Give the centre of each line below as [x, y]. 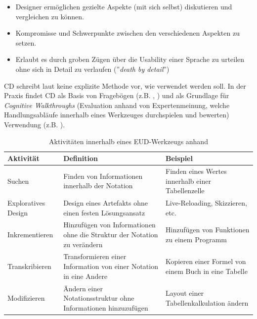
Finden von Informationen [103, 176]
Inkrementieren [30, 235]
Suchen [18, 181]
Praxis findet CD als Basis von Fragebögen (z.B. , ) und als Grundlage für [117, 95]
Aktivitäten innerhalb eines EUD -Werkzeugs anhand [128, 141]
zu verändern [83, 244]
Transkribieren [29, 266]
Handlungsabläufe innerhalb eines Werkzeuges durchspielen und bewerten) [117, 115]
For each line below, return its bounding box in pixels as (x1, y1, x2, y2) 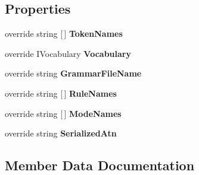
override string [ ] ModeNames (5, 107, 122, 119)
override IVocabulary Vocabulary (5, 47, 131, 59)
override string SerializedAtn (5, 127, 117, 139)
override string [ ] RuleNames (5, 87, 117, 99)
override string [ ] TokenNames (5, 27, 123, 40)
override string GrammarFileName (5, 67, 142, 79)

··········

### Work instructions
What lines in the material above contain the word "eines"? Copy them out.

### Answer box
Aktivitäten innerhalb eines EUD -Werkzeugs anhand [128, 141]
Handlungsabläufe innerhalb eines Werkzeuges durchspielen und bewerten) [117, 115]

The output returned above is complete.